O âmago da alma do Brasil chora a morte de Gal Costa

Marcos Aurélio Ruy, em São Paulo
Marcos Aurélio Ruy, em São Paulo
Jornalista, assessor do Sindicato dos Professores do Ensino Oficial do Estado de São Paulo

Nesta quarta-feira (9) não dá para gargalhar com as sandices alucinógenas de pessoas vazias, vagando pelas ruas feito zumbis, porque a cultura brasileira perdeu uma de suas principais representantes. Morreu Gal Costa aos 77 anos.

Como uma das maiores cantoras de todos os tempos com sua voz singular e seu jeito único de interpretar valorizando cada nota e cada verso para nos encantar com seu canto, Gal saiu da Bahia para conquistar o Brasil e o mundo.

“A tristeza é senhora”, como canta Caetano Veloso em Desde que o Samba é Samba, as lágrimas correm por essa perda incalculável num momento pelo qual tanto necessitamos de candura, de arte, de poesia para construir uma delicadeza insofismável.

Divino Maravilhoso (1969), de Caetano Veloso e Gilberto Gil

Segundo sua mãe, cedo ela mostrou seu talento musical e ouvia músicas clássicas para apurar seu canto. Se isso deu resultado não se sabe, mas com certeza ela refinou seu ouvido e a parte do cérebro que compreende a música. E com isso, o seu talento ficou mais vigoroso e sua voz ainda ressoa em nossos ouvidos.
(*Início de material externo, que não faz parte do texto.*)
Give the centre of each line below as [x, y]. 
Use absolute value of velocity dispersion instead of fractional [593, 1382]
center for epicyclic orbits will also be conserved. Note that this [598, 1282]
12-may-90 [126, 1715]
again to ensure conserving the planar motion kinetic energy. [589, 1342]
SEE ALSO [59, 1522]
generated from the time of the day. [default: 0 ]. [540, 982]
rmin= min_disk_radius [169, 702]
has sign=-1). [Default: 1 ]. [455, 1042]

Porque são os artistas que renovam as esperanças de um novo mundo, Gal, com a “força estranha” de sua voz, contribuiu para tornar a vida de todo mundo mais serena. Com a certeza de que não existe adversidade insuperável.
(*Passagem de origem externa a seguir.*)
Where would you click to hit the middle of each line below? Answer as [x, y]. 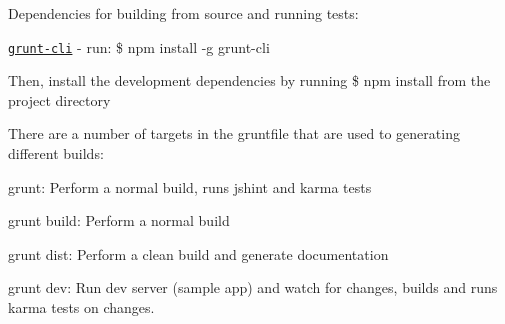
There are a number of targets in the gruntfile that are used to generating [234, 133]
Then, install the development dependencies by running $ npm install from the [249, 80]
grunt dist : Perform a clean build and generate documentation [198, 253]
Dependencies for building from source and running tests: [183, 13]
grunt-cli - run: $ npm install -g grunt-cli [139, 46]
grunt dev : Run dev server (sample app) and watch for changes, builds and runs [253, 287]
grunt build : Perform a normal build [119, 220]
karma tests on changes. [81, 307]
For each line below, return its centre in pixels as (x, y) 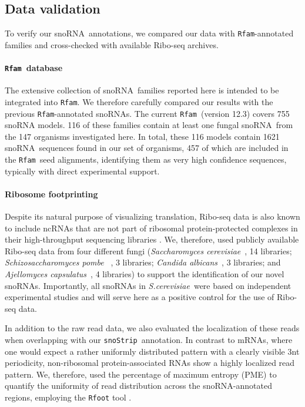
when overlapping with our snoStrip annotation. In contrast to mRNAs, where (149, 339)
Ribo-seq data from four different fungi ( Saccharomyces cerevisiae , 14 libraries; (148, 250)
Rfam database (34, 68)
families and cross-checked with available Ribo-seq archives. (112, 44)
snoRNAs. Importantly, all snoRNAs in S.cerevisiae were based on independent (148, 285)
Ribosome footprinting (51, 194)
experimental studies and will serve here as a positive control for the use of (140, 297)
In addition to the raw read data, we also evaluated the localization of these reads (152, 328)
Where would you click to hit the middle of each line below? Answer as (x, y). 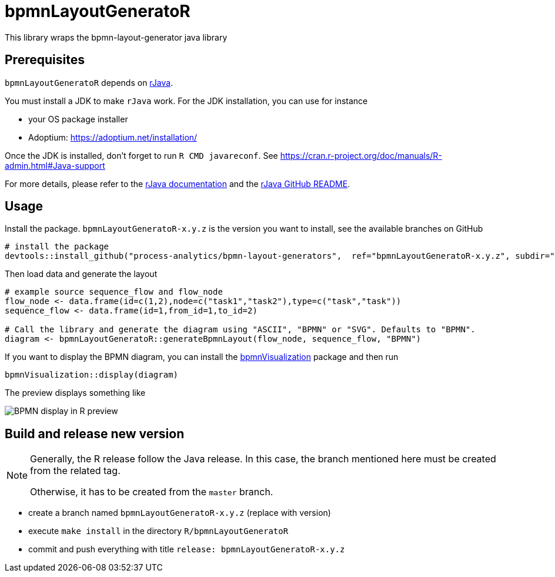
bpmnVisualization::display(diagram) (92, 375)
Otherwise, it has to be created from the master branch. (152, 492)
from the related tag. (75, 471)
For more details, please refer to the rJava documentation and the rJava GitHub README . (178, 184)
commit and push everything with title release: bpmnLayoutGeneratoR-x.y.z (187, 549)
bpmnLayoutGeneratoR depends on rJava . (89, 82)
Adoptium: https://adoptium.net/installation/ (113, 137)
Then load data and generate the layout (81, 274)

Ao lado de Maria Bethânia, Caetano Veloso e Gilberto Gil, constituiu os Doces Bárbaros, onde os quatro gigantes da MPB brilharam e continuam brilhando em nossas mentes e corações. Sua voz apareceu pela primeira vez no disco de Maria Bethânia em 1965, mas seu primeiro disco solo só foi gravado em 1969.

Paula e Bebeto (1975), de Caetano Veloso e Milton Nascimento

Em 1985, quando a xenofobia não estava tão explícita como agora participou da gravação do movimento Nordeste Já, na esteira de We Are the World para combater a fome no continente africano. Já destacava o abandono que o Nordeste sofreu durante praticamente todo o tempo da República.

Gal Costa fez parte do tropicalismo na crença de que seu canto pudesse transformar o mundo e elevar a vida das pessoas. E ela conseguiu. Além de elevar a patamares altos a música popular brasileira e a valorização de nossa cultura.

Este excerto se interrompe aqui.